Back in the Vietnam War era, the left also used ugly language and resorted to violence. But the right, as is its wont, stripped the antiwar movement of its citizenship. It turned dissent into treason, which, in a way, was the worst treason of all. It made dissidents into the storied “other” who had nothing in common with the rest of us. They were not opponents; they were the enemy: Fire!

I don’t want this post to lead to a long discussion of what happened at Kent State, because we’ve got more current issues to worry about. To me, the issue isn’t anger per se, but the dehumanization of the Other. Cohen sorta kinda says that, but not clearly.

And, of course, the “angry” rhetoric Cohen discusses is not just angry, but eliminationist. Hey, everybody was angry back in 1970, and a smattering of people across the political spectrum were violent. But what was shocking about Kent State, to me at least, was the way most older people of my acquaintance just shrugged it off and thought the shootings were no more significant than the slaughter of some rabid dogs.

Kent State was also somewhat unique in American history in that the “rabid dogs” were young white folks from “good” families. Most of the time, when some part of government is behind the slaughter of humans on American soil, the victims are non-white and/or poor. So, while Middle America mostly shrugged off the killings at Kent State as just what the DFHs deserved, at least the massacre got more media buzz than the Jackson State shootings a few days later.

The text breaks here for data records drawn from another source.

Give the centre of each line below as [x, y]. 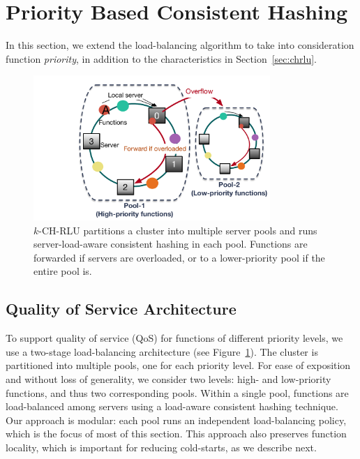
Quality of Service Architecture [121, 309]
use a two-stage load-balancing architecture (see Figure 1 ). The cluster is [162, 351]
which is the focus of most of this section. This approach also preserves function [176, 434]
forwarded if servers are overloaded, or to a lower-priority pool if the [179, 257]
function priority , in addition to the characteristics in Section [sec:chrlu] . [161, 58]
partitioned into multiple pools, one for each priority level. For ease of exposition [178, 365]
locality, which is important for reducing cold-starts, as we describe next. [161, 447]
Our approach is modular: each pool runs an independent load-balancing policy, [176, 420]

Another connection between then and now is that while there’s lots of anger across the board, conservative elected officials and senior leaders are far more likely to indulge in eliminationist rhetoric than are progressive elected officials and senior leaders. Richard Cohen cites the words of the governor of Ohio in 1970:

The governor of Ohio, James Rhodes, demonized the war protesters. They were “worse than the Brownshirts and the communist element. . . . We will use whatever force necessary to drive them out of Kent.”

Fast forward to earlier this year, quoting Krugman:

What has been really striking has been the eliminationist rhetoric of the G.O.P., coming not from some radical fringe but from the party’s leaders. John Boehner, the House minority leader, declared that the passage of health reform was “Armageddon.” The Republican National Committee put out a fund-raising appeal that included a picture of Nancy Pelosi, the speaker of the House, surrounded by flames, while the committee’s chairman declared that it was time to put Ms. Pelosi on “the firing line.” And Sarah Palin put out a map literally putting Democratic lawmakers in the cross hairs of a rifle sight.

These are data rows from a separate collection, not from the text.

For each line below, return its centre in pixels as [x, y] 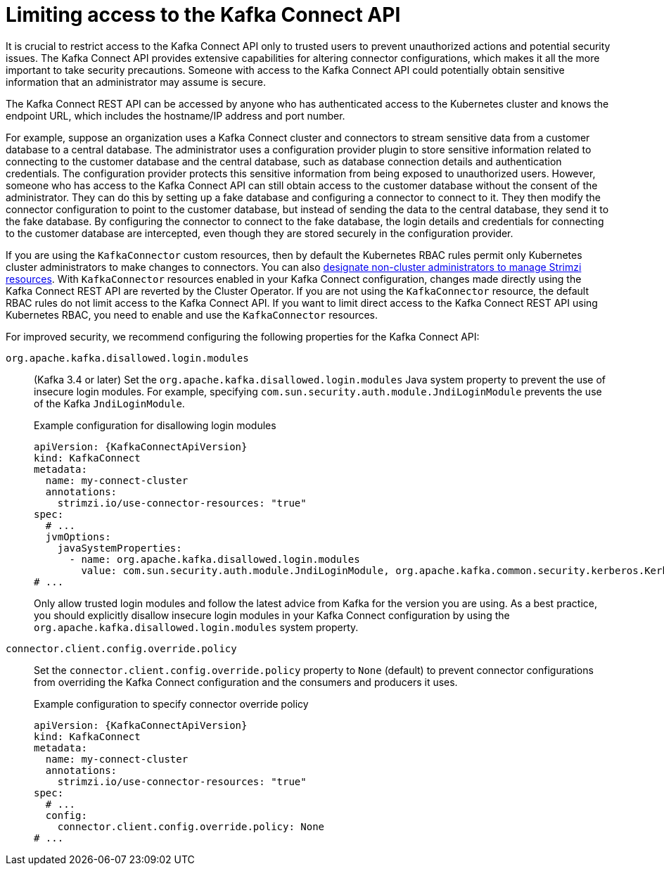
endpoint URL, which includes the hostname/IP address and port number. [175, 115]
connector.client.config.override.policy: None [191, 826]
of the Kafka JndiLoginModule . [109, 403]
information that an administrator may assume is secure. [136, 82]
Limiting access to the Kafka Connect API [203, 15]
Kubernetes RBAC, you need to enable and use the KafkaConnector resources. [192, 314]
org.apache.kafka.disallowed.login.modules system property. [196, 627]
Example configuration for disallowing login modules [155, 425]

All of this goes far beyond politics as usual. Democrats had a lot of harsh things to say about former President George W. Bush — but you’ll search in vain for anything comparably menacing, anything that even hinted at an appeal to violence, from members of Congress, let alone senior party officials.

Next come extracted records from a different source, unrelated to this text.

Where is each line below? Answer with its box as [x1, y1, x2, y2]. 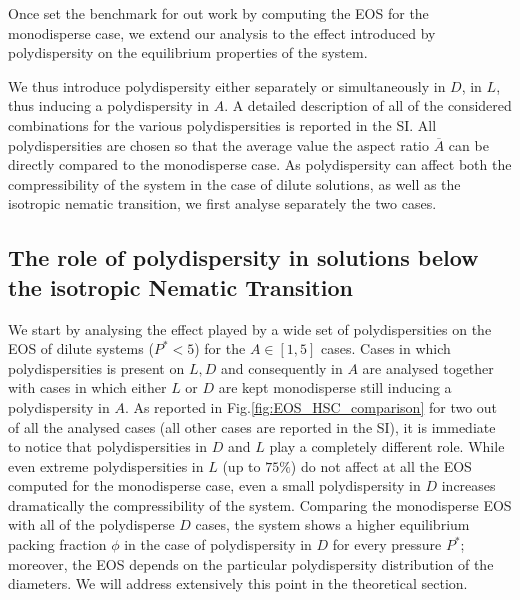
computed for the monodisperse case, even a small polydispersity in [8, 475, 421, 496]
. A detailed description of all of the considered [224, 95, 512, 116]
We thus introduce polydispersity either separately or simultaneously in [8, 75, 446, 96]
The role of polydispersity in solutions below [8, 242, 479, 273]
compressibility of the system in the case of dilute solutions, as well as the [8, 173, 461, 194]
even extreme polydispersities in [8, 455, 204, 476]
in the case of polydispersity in [124, 534, 312, 555]
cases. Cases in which [321, 338, 451, 359]

Every time some 20-something male showed up at an anti-Iraq War protest with a poster suggesting a violent end to President Bush, Michelle Malkin posted it as proof of that the entire Left is “unhinged.” And yes, there are those among us who are immature and lack the sense God gave toast. But show me Democratic Party leadership, progressive elected officials, or the handful of progressive “pundits” in national media spouting rhetoric that denies the humanity of conservatives and threatens death and violence against them. Anybody?

And for that matter, where is the Left’s James Addison? or Scott Roeder? or James Cummings?

You know that if Addison had spouted some leftist manifesto after killing two people in a church, the entire Left would still be apologizing for him. But since he spouted a rightist manifesto instead, we’re all supposed to pretend it didn’t happen.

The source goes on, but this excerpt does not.